# Encoder-Decoder MT Attention Network

In [1]:
import numpy as np
import seaborn as sns
import tensorflow as tf

from tensorflow.keras.preprocessing.text import Tokenizer
from tensorflow.keras.preprocessing.sequence import pad_sequences

### Load Data

In [2]:
formal = open('../Data/Supervised Data/Entertainment_Music/S_Formal_EM_Train.txt').read()
informal = open('../Data/Supervised Data/Entertainment_Music/S_Informal_EM_Train.txt').read()
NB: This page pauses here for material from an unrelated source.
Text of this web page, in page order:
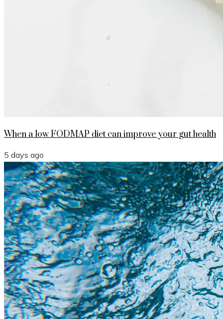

formal_holdout = open('../Data/Supervised Data/Entertainment_Music/S_Formal_EM_ValTest.txt').read()
informal_holdout = open('../Data/Supervised Data/Entertainment_Music/S_Informal_EM_ValTest.txt').read()

In [3]:
f_corpus = ['<start> ' + seq + ' <end>' for seq in formal.split('\n')]
if_corpus = ['<start> ' + seq + ' <end>' for seq in informal.split('\n')]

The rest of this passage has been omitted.